→ **WORK TO BE COMPLETED**
In the records below, find the line containing "Commit and Push to Master [102, 252]" and the line containing "Give the box". Give again exactly those lines and every line between them, omitting the pictures.

→ **INPUT**

/---

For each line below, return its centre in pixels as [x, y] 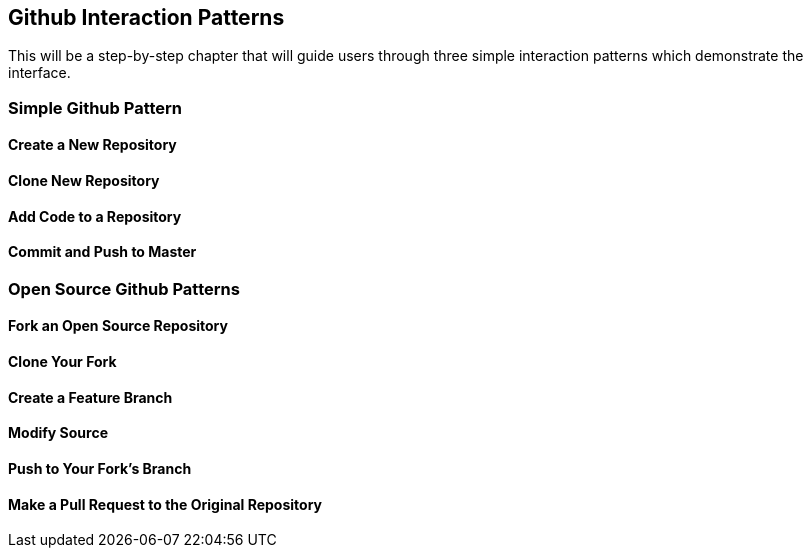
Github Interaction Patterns [146, 17]
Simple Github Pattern [95, 107]
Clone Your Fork [62, 362]
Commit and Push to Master [102, 252]
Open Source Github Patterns [124, 288]
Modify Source [58, 433]
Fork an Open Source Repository [118, 326]
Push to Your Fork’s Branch [100, 468]
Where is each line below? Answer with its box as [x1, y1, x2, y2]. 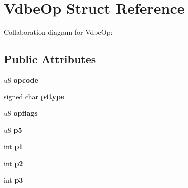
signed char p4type [4, 91, 64, 101]
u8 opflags [4, 108, 38, 118]
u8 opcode [4, 74, 38, 85]
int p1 [4, 141, 23, 152]
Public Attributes [4, 51, 96, 67]
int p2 [4, 158, 23, 168]
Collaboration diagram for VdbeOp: [4, 27, 113, 37]
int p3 [4, 175, 23, 185]
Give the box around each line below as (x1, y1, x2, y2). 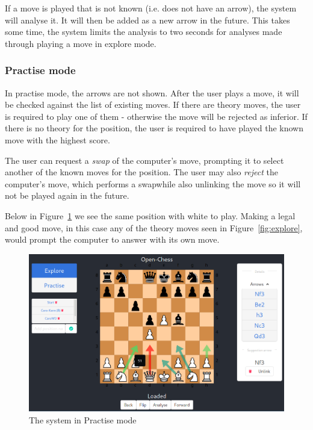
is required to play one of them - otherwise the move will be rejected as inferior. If (5, 110, 308, 122)
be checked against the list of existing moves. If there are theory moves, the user (5, 98, 301, 111)
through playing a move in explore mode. (5, 37, 156, 49)
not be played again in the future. (5, 189, 129, 202)
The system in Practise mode (29, 414, 137, 426)
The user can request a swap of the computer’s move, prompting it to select (5, 154, 284, 166)
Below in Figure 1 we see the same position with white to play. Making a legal (5, 209, 296, 222)
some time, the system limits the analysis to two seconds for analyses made (5, 25, 282, 38)
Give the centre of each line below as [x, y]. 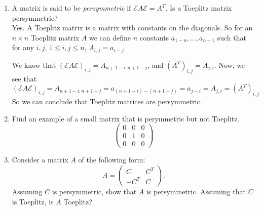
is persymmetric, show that [94, 191]
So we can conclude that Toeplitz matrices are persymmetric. [107, 101]
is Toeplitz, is [33, 201]
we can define [110, 37]
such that [232, 37]
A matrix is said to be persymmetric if [71, 8]
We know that [34, 65]
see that [24, 78]
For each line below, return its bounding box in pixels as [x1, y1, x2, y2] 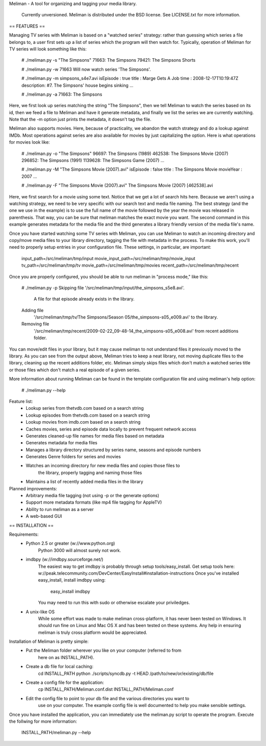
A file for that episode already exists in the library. [33, 296, 135, 302]
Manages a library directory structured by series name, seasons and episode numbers [26, 447, 201, 453]
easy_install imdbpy [50, 588, 91, 594]
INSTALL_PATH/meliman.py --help [21, 730, 91, 736]
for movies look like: [9, 139, 50, 145]
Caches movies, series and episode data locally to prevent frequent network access [26, 426, 197, 432]
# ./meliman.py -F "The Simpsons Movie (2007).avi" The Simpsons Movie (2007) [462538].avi [21, 183, 213, 189]
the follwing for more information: [9, 718, 77, 724]
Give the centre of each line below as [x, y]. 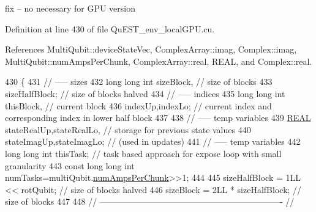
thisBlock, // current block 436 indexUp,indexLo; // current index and [138, 105]
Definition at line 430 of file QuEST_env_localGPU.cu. [110, 28]
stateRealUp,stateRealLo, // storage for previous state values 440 [128, 129]
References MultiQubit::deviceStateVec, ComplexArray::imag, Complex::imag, [151, 49]
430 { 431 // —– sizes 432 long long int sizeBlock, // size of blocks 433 [139, 82]
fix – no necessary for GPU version [70, 8]
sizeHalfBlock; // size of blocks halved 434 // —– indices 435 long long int [145, 93]
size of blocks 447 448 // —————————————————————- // [150, 201]
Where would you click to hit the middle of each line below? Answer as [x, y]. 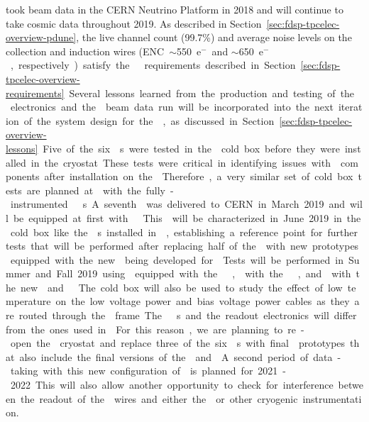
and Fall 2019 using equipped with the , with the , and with [193, 273]
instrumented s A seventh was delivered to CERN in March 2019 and [177, 204]
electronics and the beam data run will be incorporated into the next [172, 107]
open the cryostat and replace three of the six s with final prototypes [178, 343]
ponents [23, 176]
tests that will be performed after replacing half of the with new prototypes [182, 246]
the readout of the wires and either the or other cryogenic [159, 398]
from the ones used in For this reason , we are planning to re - [155, 329]
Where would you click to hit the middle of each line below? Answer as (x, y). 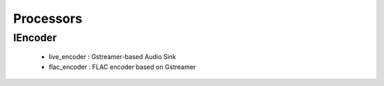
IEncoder (35, 38)
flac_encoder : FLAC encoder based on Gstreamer (122, 67)
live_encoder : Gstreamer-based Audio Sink (113, 57)
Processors (48, 18)
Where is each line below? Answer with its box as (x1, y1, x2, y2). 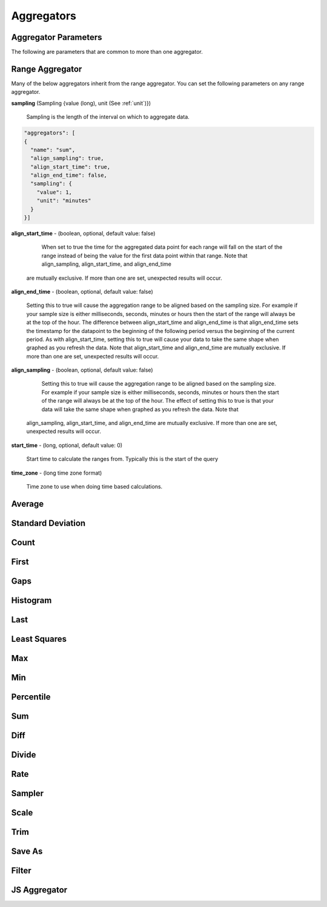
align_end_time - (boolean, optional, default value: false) (11, 288, 154, 295)
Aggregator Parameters (11, 32, 102, 42)
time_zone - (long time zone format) (11, 469, 102, 477)
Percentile (11, 691, 51, 702)
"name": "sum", (30, 146, 76, 153)
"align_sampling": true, (30, 155, 104, 162)
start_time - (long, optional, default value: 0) (11, 441, 123, 449)
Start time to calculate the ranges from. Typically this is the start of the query (26, 455, 218, 463)
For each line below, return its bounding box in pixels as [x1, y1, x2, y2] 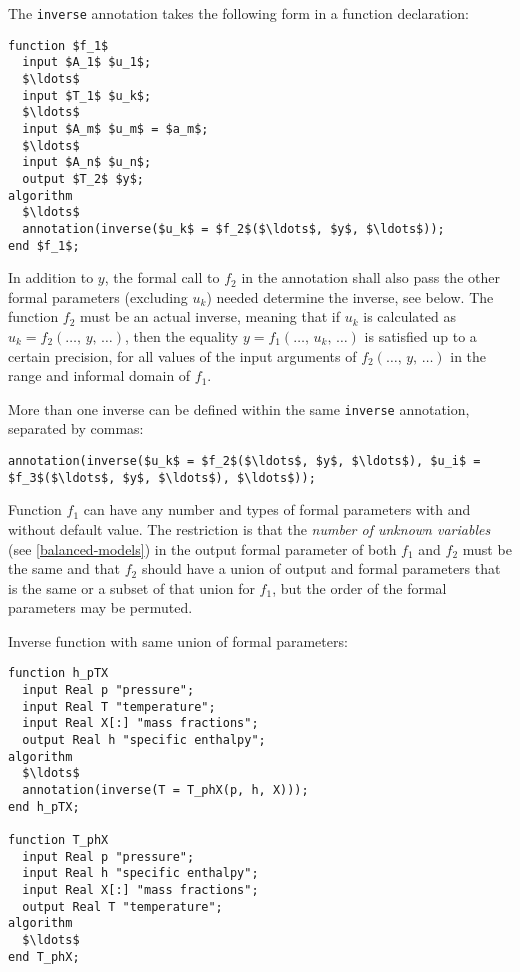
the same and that [8, 558, 121, 579]
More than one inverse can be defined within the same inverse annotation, [8, 398, 470, 419]
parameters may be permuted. [8, 597, 193, 618]
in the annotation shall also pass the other [241, 267, 500, 288]
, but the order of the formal [272, 577, 447, 598]
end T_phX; [8, 949, 80, 964]
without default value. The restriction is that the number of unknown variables [8, 518, 491, 539]
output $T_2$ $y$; [22, 171, 145, 186]
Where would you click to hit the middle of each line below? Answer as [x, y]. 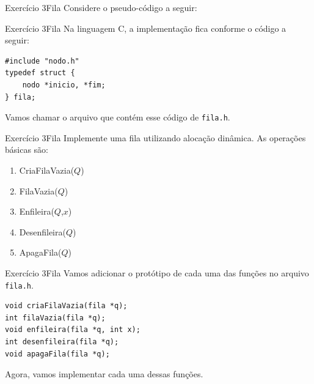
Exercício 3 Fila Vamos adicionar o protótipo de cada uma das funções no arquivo [157, 272]
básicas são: [27, 150]
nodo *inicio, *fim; [64, 85]
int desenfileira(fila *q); [62, 342]
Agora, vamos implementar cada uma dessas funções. [104, 374]
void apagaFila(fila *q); [57, 354]
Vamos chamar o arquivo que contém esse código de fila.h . [118, 117]
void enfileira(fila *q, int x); [73, 330]

\---

→ **TASK RESPONSE**
Commit and Push to Master [102, 252]
Open Source Github Patterns [124, 288]
Modify Source [58, 433]
Fork an Open Source Repository [118, 326]
Push to Your Fork’s Branch [100, 468]
Where is each line below? Answer with its box as [x1, y1, x2, y2]. 
signed char p4type [4, 91, 64, 101]
u8 opflags [4, 108, 38, 118]
u8 opcode [4, 74, 38, 85]
int p1 [4, 141, 23, 152]
Public Attributes [4, 51, 96, 67]
int p2 [4, 158, 23, 168]
Collaboration diagram for VdbeOp: [4, 27, 113, 37]
int p3 [4, 175, 23, 185]
Give the box around each line below as (x1, y1, x2, y2). 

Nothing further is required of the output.